(Records to use begins)
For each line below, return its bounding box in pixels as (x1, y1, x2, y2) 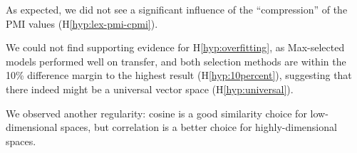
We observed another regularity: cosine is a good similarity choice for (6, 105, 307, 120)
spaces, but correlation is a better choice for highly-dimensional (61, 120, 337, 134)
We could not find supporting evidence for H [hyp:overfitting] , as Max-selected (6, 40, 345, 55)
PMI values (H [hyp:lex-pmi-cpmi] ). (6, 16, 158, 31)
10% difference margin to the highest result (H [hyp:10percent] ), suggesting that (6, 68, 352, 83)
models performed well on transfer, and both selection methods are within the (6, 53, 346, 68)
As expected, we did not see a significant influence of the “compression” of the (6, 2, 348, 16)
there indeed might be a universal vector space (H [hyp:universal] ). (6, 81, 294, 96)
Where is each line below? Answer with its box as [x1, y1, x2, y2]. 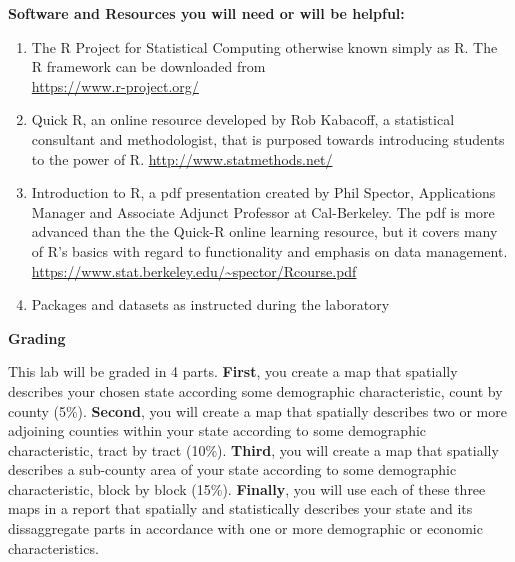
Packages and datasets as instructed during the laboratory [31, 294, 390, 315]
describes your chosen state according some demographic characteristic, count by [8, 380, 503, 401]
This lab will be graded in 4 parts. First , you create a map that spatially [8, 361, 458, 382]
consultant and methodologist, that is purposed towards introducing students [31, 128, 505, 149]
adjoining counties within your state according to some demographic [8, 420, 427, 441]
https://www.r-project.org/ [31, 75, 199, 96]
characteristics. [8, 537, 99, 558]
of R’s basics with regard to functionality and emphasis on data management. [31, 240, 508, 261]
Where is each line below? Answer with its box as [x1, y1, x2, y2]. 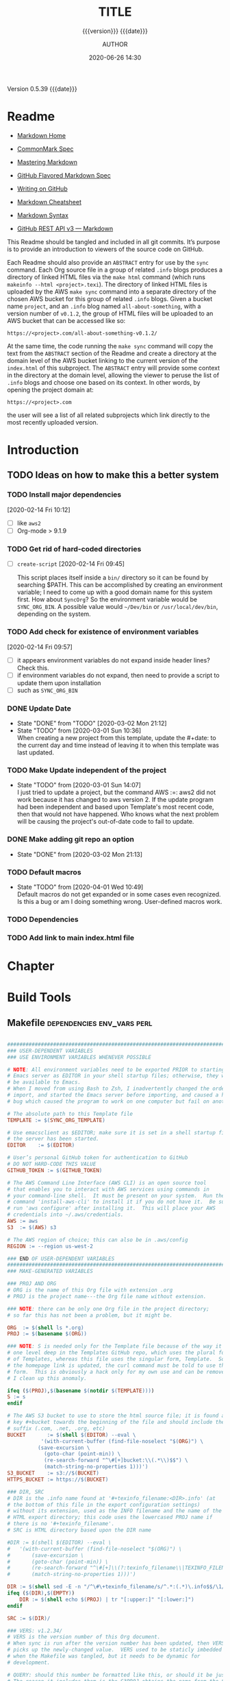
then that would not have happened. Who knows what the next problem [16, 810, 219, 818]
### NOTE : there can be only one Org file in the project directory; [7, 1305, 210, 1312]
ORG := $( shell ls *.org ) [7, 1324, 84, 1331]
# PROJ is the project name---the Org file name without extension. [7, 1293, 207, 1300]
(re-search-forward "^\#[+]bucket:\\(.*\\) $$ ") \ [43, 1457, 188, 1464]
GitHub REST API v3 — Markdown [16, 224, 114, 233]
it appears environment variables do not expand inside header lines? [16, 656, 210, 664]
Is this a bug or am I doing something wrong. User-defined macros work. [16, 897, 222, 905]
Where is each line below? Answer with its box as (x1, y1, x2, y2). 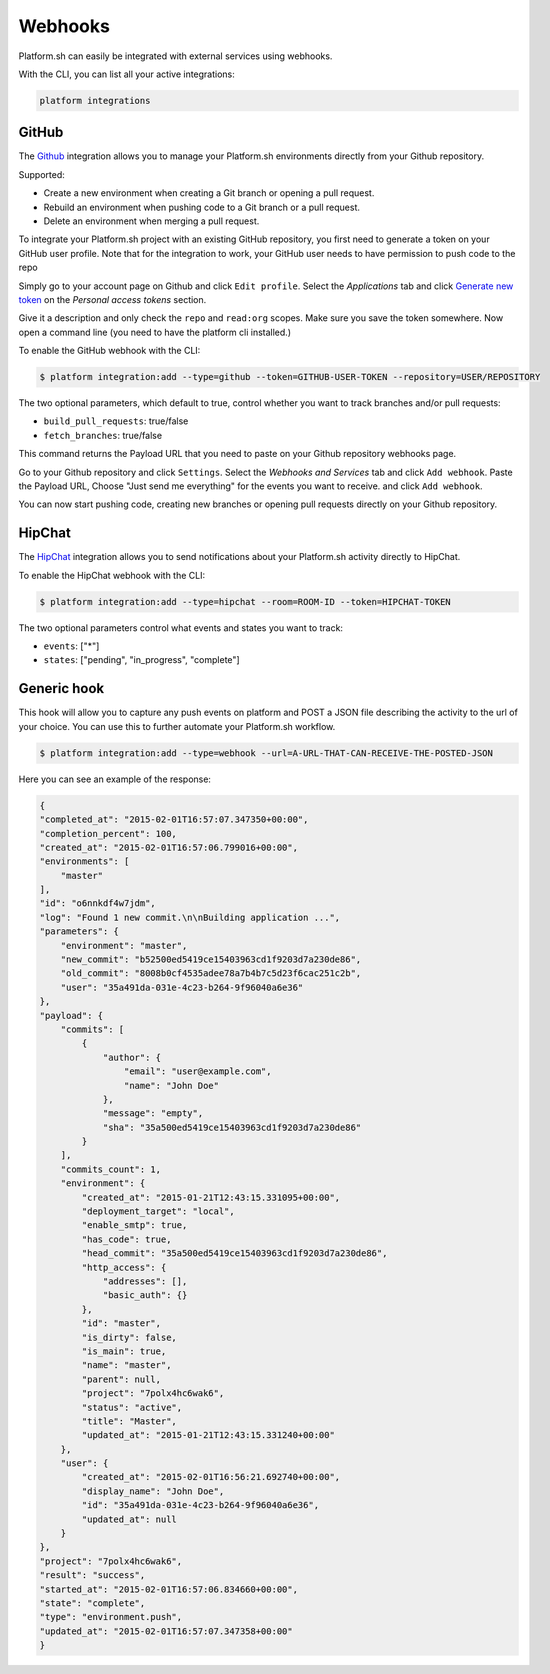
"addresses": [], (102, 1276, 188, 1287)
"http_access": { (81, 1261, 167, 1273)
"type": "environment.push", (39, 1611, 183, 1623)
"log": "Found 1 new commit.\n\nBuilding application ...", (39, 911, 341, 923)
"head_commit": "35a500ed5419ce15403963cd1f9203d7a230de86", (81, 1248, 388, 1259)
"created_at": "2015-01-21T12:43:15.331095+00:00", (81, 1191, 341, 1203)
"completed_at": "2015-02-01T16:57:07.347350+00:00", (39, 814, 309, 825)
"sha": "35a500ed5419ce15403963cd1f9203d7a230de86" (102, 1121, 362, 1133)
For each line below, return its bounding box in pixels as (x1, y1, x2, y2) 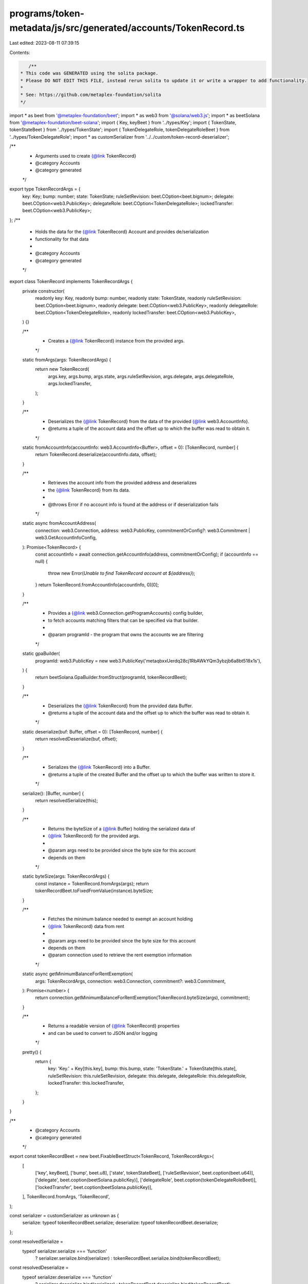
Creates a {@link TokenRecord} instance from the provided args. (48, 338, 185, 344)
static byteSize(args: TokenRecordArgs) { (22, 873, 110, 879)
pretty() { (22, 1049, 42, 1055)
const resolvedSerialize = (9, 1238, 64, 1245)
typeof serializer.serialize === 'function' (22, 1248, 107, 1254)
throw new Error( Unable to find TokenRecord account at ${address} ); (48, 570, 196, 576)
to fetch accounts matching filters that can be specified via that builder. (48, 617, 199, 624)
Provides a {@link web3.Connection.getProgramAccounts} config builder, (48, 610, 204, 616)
(Records to use ends)
(Records to use begins)
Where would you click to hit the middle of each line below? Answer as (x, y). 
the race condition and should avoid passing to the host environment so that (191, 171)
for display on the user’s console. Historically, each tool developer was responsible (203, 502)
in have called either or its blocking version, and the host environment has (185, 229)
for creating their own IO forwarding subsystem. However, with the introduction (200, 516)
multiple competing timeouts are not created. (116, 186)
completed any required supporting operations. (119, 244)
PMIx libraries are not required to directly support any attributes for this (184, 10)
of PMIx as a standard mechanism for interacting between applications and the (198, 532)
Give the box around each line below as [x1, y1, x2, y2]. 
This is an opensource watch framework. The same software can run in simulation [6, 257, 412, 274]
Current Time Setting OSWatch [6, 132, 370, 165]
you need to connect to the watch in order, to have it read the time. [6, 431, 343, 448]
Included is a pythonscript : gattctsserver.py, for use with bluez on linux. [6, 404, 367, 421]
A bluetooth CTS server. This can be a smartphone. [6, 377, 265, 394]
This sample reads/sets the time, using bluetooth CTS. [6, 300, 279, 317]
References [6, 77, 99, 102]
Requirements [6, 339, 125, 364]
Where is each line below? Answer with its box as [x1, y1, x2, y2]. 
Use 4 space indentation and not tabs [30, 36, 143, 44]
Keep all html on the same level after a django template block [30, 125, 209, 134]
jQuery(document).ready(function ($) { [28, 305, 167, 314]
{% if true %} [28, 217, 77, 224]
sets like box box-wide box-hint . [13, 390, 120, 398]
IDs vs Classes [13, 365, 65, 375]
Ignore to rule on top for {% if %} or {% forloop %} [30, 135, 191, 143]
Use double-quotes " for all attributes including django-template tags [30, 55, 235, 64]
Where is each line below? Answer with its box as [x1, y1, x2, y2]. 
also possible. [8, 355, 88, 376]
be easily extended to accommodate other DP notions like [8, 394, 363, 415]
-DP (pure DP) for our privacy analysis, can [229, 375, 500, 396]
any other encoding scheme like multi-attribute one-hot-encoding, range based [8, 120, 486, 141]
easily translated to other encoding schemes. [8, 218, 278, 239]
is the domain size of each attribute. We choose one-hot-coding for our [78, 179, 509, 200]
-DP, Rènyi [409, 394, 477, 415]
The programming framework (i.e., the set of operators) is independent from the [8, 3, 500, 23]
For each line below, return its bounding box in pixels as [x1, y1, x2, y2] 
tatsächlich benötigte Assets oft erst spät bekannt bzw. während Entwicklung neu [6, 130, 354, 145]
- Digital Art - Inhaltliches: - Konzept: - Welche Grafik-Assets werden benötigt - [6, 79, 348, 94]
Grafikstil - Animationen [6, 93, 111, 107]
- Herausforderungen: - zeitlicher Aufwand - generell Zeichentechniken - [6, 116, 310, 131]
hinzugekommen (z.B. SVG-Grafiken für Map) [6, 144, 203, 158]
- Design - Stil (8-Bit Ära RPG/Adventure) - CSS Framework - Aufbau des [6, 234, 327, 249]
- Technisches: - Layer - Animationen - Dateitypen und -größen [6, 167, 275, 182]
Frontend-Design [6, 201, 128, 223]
(Records to use ends)
* **To do**
Would you please state how many lines in the material hold "link"? The number alone will do.

* **Reply**
2